Tools/Resources Mentioned:

  • Apache Spark: The primary big data processing framework being optimized.
  • AWS Step Functions: An AWS service used to coordinate distributed applications and microservices, specifically for orchestrating the preprocessing workflow.
  • AWS Step Functions Distributed Map: A feature within Step Functions that allows for running many parallel iterations of a step, ideal for processing large datasets.
  • AWS S3: Amazon Simple Storage Service, used for storing raw input data from partners and processed data.
  • Parquet: A columnar storage file format optimized for analytics, used for storing "Spark-ready" data.
  • Apache Hudi: A data lake platform that enables transactional data lakes, mentioned as the format for their data lake.

Key Concepts:

  • Data Preprocessing: The process of transforming raw data into a clean and organized format suitable for analysis or further processing.

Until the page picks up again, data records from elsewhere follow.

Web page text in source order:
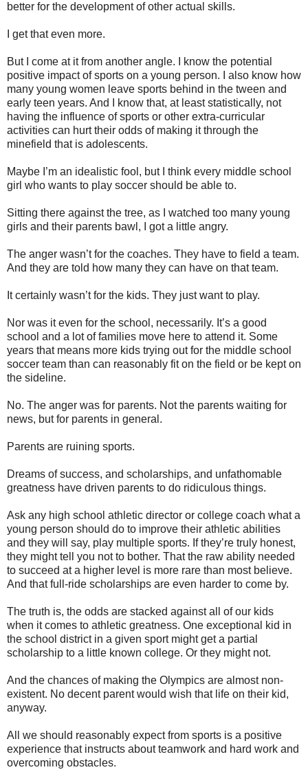
better for the development of other actual skills.
I get that even more.
But I come at it from another angle. I know the potential
positive impact of sports on a young person. I also know how
many young women leave sports behind in the tween and
early teen years. And I know that, at least statistically, not
having the influence of sports or other extra-curricular
activities can hurt their odds of making it through the
minefield that is adolescents.
Maybe I’m an idealistic fool, but I think every middle school
girl who wants to play soccer should be able to.
Sitting there against the tree, as I watched too many young
girls and their parents bawl, I got a little angry.
The anger wasn’t for the coaches. They have to field a team.
And they are told how many they can have on that team.
It certainly wasn’t for the kids. They just want to play.
Nor was it even for the school, necessarily. It’s a good
school and a lot of families move here to attend it. Some
years that means more kids trying out for the middle school
soccer team than can reasonably fit on the field or be kept on
the sideline.
No. The anger was for parents. Not the parents waiting for
news, but for parents in general.
Parents are ruining sports.
Dreams of success, and scholarships, and unfathomable
greatness have driven parents to do ridiculous things.
Ask any high school athletic director or college coach what a
young person should do to improve their athletic abilities
and they will say, play multiple sports. If they’re truly honest,
they might tell you not to bother. That the raw ability needed
to succeed at a higher level is more rare than most believe.
And that full-ride scholarships are even harder to come by.
The truth is, the odds are stacked against all of our kids
when it comes to athletic greatness. One exceptional kid in
the school district in a given sport might get a partial
scholarship to a little known college. Or they might not.
And the chances of making the Olympics are almost non-
existent. No decent parent would wish that life on their kid,
anyway.
All we should reasonably expect from sports is a positive
experience that instructs about teamwork and hard work and
overcoming obstacles.
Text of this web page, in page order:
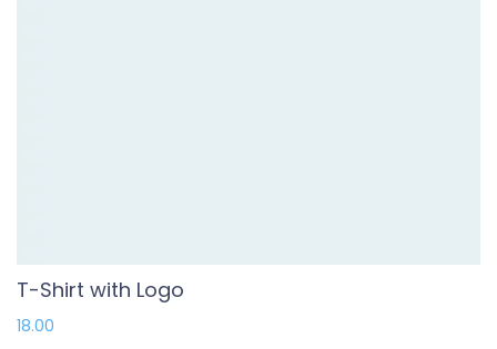
T-Shirt with Logo
18.00
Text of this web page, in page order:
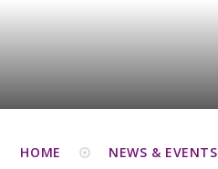
HOME NEWS & EVENTS
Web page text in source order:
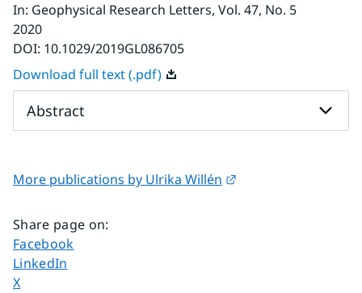
In: Geophysical Research Letters, Vol. 47, No. 5
2020
DOI: 10.1029/2019GL086705
Download full text (.pdf)
Abstract
More publications by Ulrika Willén
Share page on:
Share page on
Facebook
Share page on
LinkedIn
Share page on
X
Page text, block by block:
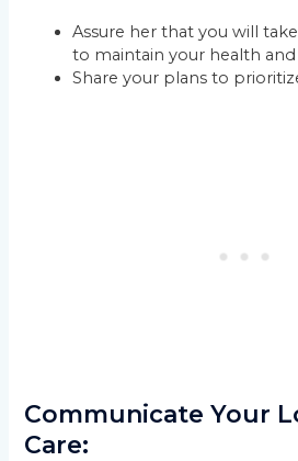
Assure her that you will
to maintain your health
Share your plans to
Communicate Your
Care:
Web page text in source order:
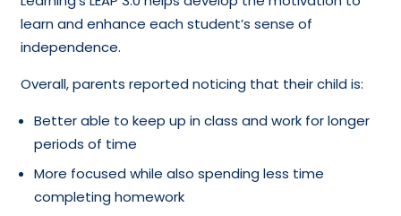
learn and enhance each student’s sense of
independence.
Overall, parents reported noticing that their child is:
Better able to keep up in class and work for longer
periods of time
More focused while also spending less time
completing homework
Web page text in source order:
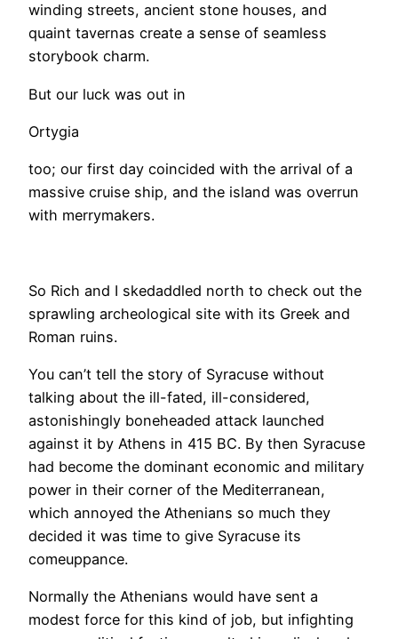
winding streets, ancient stone houses, and
quaint tavernas create a sense of seamless
storybook charm.
But our luck was out in
Ortygia
too; our first day coincided with the arrival of a
massive cruise ship, and the island was overrun
with merrymakers.
​So Rich and I skedaddled north to check out the
sprawling archeological site with its Greek and
Roman ruins.
You can’t tell the story of Syracuse without
talking about the ill-fated, ill-considered,
astonishingly boneheaded attack launched
against it by Athens in 415 BC. By then Syracuse
had become the dominant economic and military
power in their corner of the Mediterranean,
which annoyed the Athenians so much they
decided it was time to give Syracuse its
comeuppance.
Normally the Athenians would have sent a
modest force for this kind of job, but infighting
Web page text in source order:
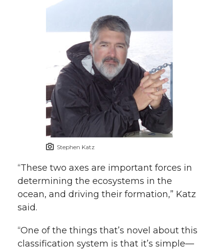
Stephen Katz
“These two axes are important forces in
determining the ecosystems in the
ocean, and driving their formation,” Katz
said.
“One of the things that’s novel about this
classification system is that it’s simple—
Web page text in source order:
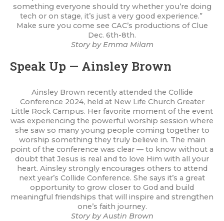
something everyone should try whether you’re doing
tech or on stage, it’s just a very good experience.”
Make sure you come see CAC’s productions of Clue
Dec. 6th-8th.
Story by Emma Milam
Speak Up — Ainsley Brown
Ainsley Brown recently attended the Collide
Conference 2024, held at New Life Church Greater
Little Rock Campus. Her favorite moment of the event
was experiencing the powerful worship session where
she saw so many young people coming together to
worship something they truly believe in. The main
point of the conference was clear — to know without a
doubt that Jesus is real and to love Him with all your
heart. Ainsley strongly encourages others to attend
next year’s Collide Conference. She says it’s a great
opportunity to grow closer to God and build
meaningful friendships that will inspire and strengthen
one’s faith journey.
Story by Austin Brown
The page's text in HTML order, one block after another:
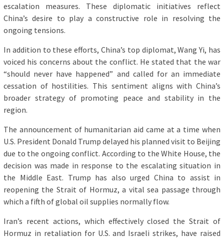
escalation measures. These diplomatic initiatives reflect
China’s desire to play a constructive role in resolving the
ongoing tensions.
In addition to these efforts, China’s top diplomat, Wang Yi, has
voiced his concerns about the conflict. He stated that the war
“should never have happened” and called for an immediate
cessation of hostilities. This sentiment aligns with China’s
broader strategy of promoting peace and stability in the
region.
The announcement of humanitarian aid came at a time when
U.S. President Donald Trump delayed his planned visit to Beijing
due to the ongoing conflict. According to the White House, the
decision was made in response to the escalating situation in
the Middle East. Trump has also urged China to assist in
reopening the Strait of Hormuz, a vital sea passage through
which a fifth of global oil supplies normally flow.
Iran’s recent actions, which effectively closed the Strait of
Hormuz in retaliation for U.S. and Israeli strikes, have raised
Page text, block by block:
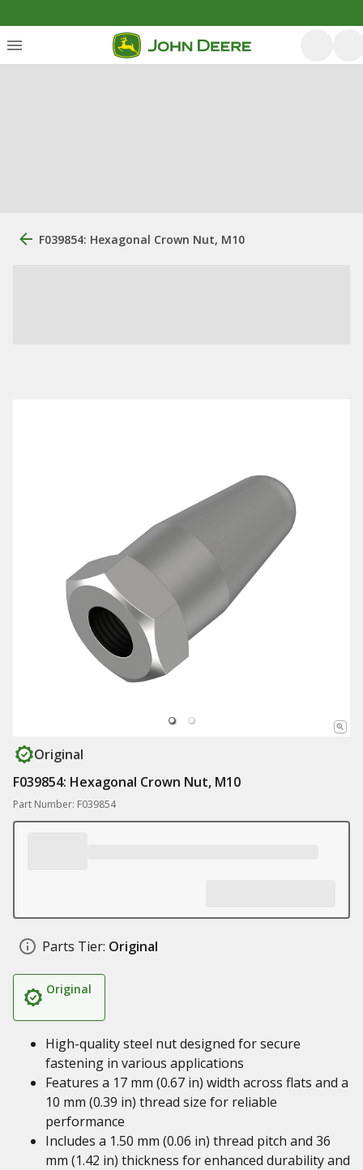
F039854: Hexagonal Crown Nut, M10
Original
F039854: Hexagonal Crown Nut, M10
Part Number: F039854
Parts Tier: Original
Original
High-quality steel nut designed for secure
fastening in various applications
Features a 17 mm (0.67 in) width across flats and a
10 mm (0.39 in) thread size for reliable
performance
Includes a 1.50 mm (0.06 in) thread pitch and 36
mm (1.42 in) thickness for enhanced durability and
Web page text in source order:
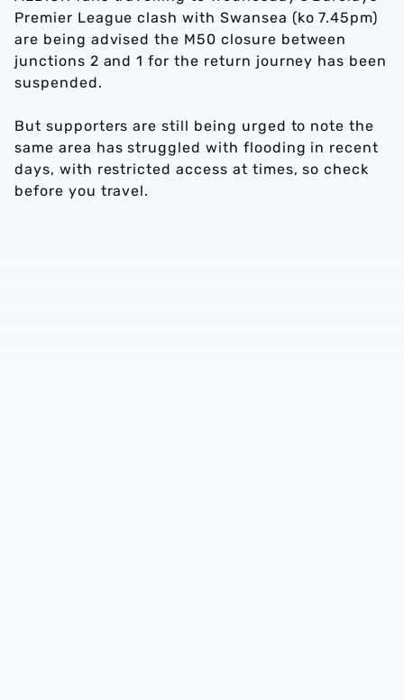
Premier League clash with Swansea (ko 7.45pm)
are being advised the M50 closure between
junctions 2 and 1 for the return journey has been
suspended.
But supporters are still being urged to note the
same area has struggled with flooding in recent
days, with restricted access at times, so check
before you travel.
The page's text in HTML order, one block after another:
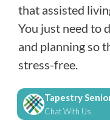
that assisted
You just need to
and planning so
stress-free.
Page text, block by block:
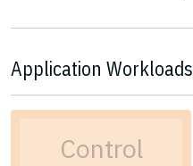
Application Workloads
Control
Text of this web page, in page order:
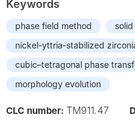
Keywords
phase field method
nickel-yttria-stabilized
cubic–tetragonal phase
morphology evolution
CLC number: TM911.47
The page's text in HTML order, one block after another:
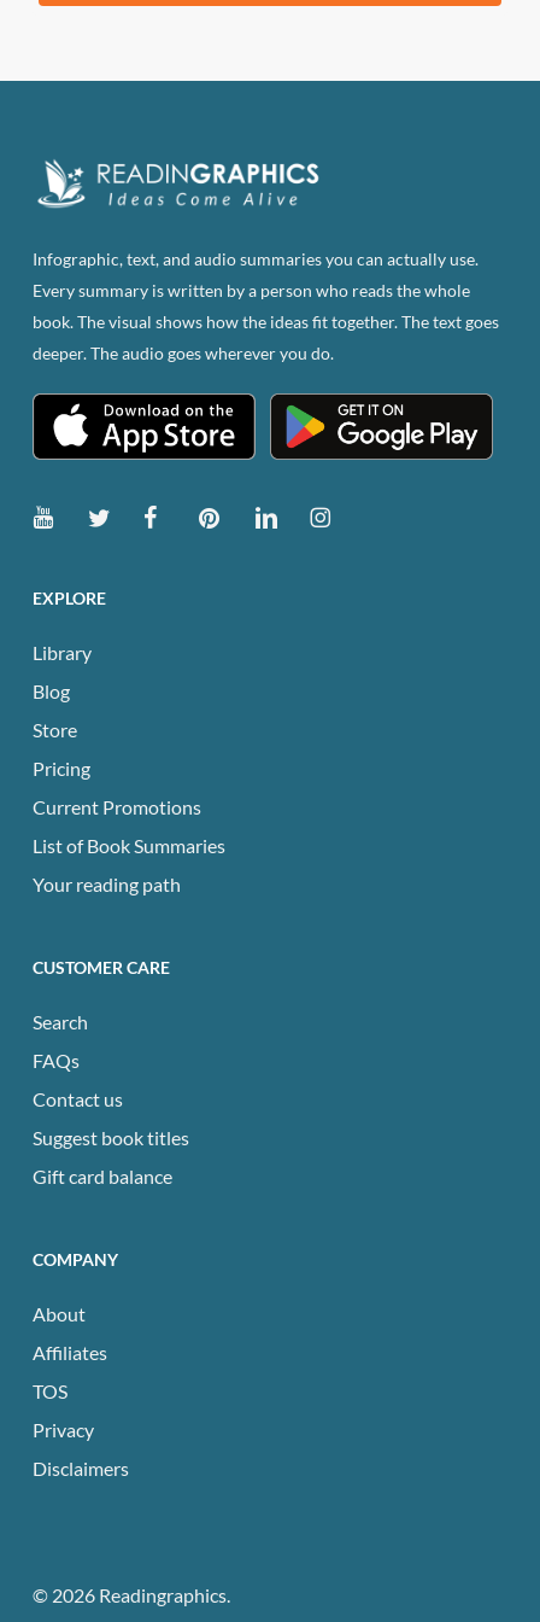
Infographic, text, and audio summaries you can actually use.
Every summary is written by a person who reads the whole
book. The visual shows how the ideas fit together. The text goes
deeper. The audio goes wherever you do.
EXPLORE
Library
Blog
Store
Pricing
Current Promotions
List of Book Summaries
Your reading path
CUSTOMER CARE
Search
FAQs
Contact us
Suggest book titles
Gift card balance
COMPANY
About
Affiliates
TOS
Privacy
Disclaimers
© 2026 Readingraphics.
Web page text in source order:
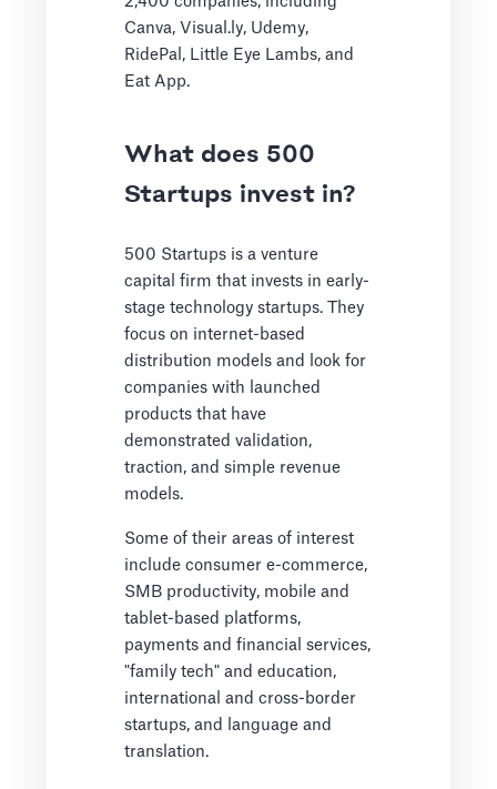
Canva, Visual.ly, Udemy,
RidePal, Little Eye Lambs, and
Eat App.
What does 500
Startups invest in?
500 Startups is a venture
capital firm that invests in early-
stage technology startups. They
focus on internet-based
distribution models and look for
companies with launched
products that have
demonstrated validation,
traction, and simple revenue
models.
Some of their areas of interest
include consumer e-commerce,
SMB productivity, mobile and
tablet-based platforms,
payments and financial services,
"family tech" and education,
international and cross-border
startups, and language and
translation.
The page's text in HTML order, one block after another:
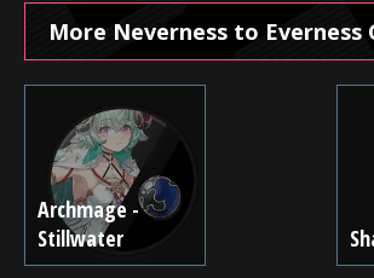
More Neverness to Everness
Archmage -
Stillwater
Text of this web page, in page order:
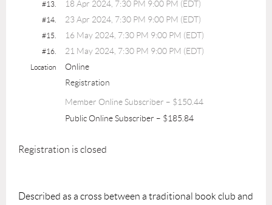
#13. 18 Apr 2024, 7:30 PM 9:00 PM (EDT)
#14. 23 Apr 2024, 7:30 PM 9:00 PM (EDT)
#15. 16 May 2024, 7:30 PM 9:00 PM (EDT)
#16. 21 May 2024, 7:30 PM 9:00 PM (EDT)
Location
Online
Registration
Member Online Subscriber – $150.44
Public Online Subscriber – $185.84
Registration is closed
Described as a cross between a traditional book club and
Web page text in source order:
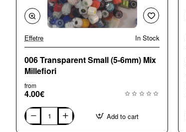
Effetre In Stock
006 Transparent Small (5-6mm) Mix
Millefiori
from
4.00€
006
Transparent
Add to cart
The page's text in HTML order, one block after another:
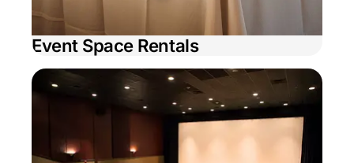
Event Space Rentals
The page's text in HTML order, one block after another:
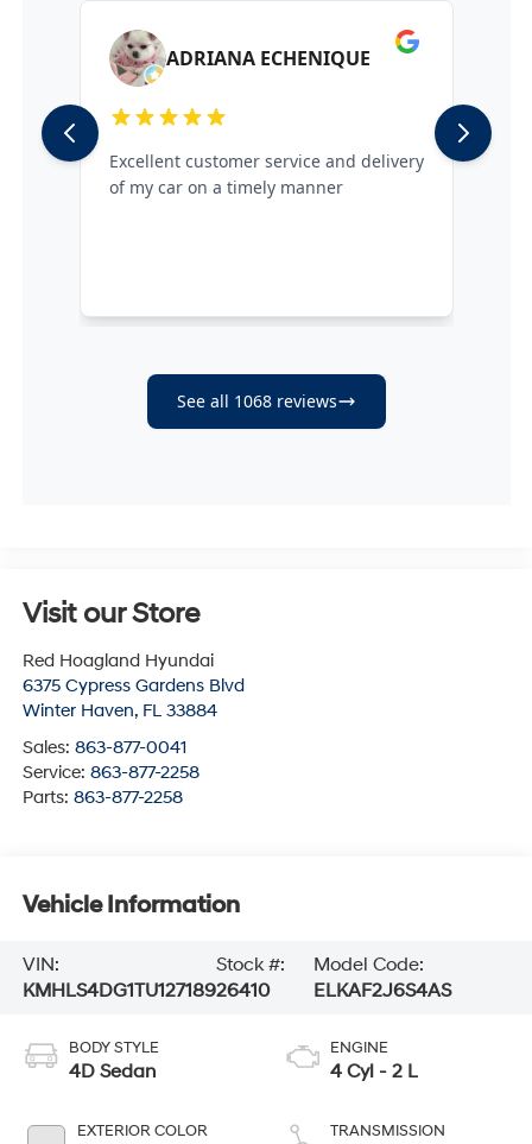
Visit our Store
Red Hoagland Hyundai
6375 Cypress Gardens Blvd
Winter Haven, FL 33884
Sales: 863-877-0041
Service: 863-877-2258
Parts: 863-877-2258
Vehicle Information
VIN:
KMHLS4DG1TU127189
Stock #:
26410
Model Code:
ELKAF2J6S4AS
BODY STYLE
4D Sedan
EXTERIOR COLOR
ENGINE
4 Cyl - 2 L
TRANSMISSION
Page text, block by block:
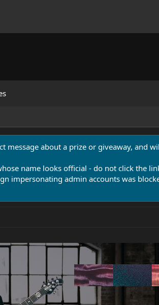
message about a prize or giveaway, and
name looks official - do not click the
impersonating admin accounts was
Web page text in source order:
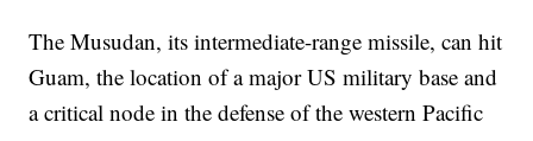
The Musudan, its intermediate-range missile, can hit
Guam, the location of a major US military base and
a critical node in the defense of the western Pacific
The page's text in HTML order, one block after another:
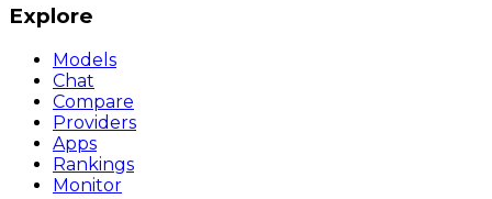
Explore
Models
Chat
Compare
Providers
Apps
Rankings
Monitor
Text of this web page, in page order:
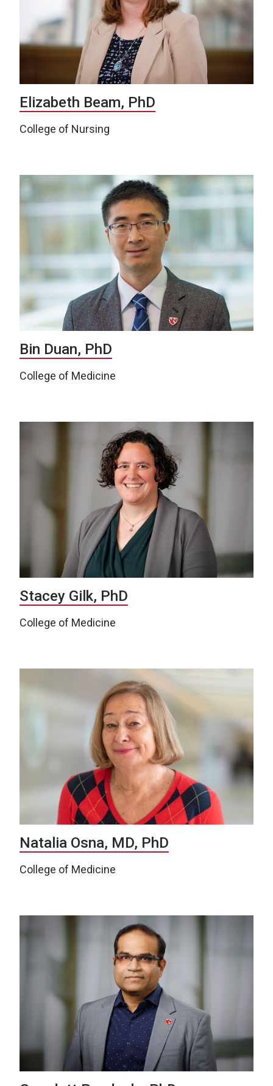
Elizabeth Beam, PhD
College of Nursing
Bin Duan, PhD
College of Medicine
Stacey Gilk, PhD
College of Medicine
Natalia Osna, MD, PhD
College of Medicine
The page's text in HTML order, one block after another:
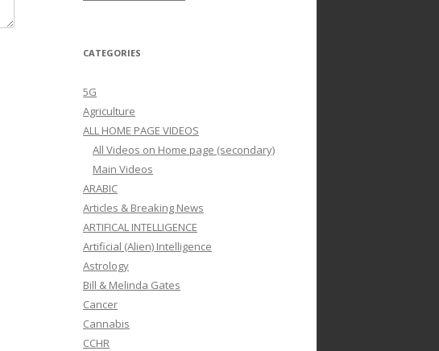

In this context, it specifically refers to preparing data for optimal ingestion by Apache Spark.
  • Small File Problem: A common issue in big data systems where processing many small files leads to high overhead for metadata management, inefficient resource utilization, and performance degradation.
  • Large File Problem: The challenge of processing extremely large files, especially compressed ones, which can lead to single-node bottlenecks ("struggler tasks") and resource contention in distributed systems.
  • Schema Evolution: The process of adapting to changes in the structure (schema) of data over time. Inconsistent schema evolution can break data pipelines if not handled gracefully.
  • Spark Driver Overload: A state where the Spark driver, responsible for coordinating tasks, becomes overwhelmed by the volume of metadata or tasks, leading to slowdowns or crashes.
  • Struggler Tasks: Tasks in a distributed computing environment that take significantly longer to complete than others, often due to data skew or resource contention, slowing down the entire job.
  • I/O Bound: A process or system whose performance is limited by the speed of input/output operations (e.g., reading from or writing to disk/network) rather than CPU processing.
  • Spark-Ready Data: Data that has been preprocessed and formatted in a way that is highly optimized for ingestion and processing by Apache Spark, ensuring efficiency and stability.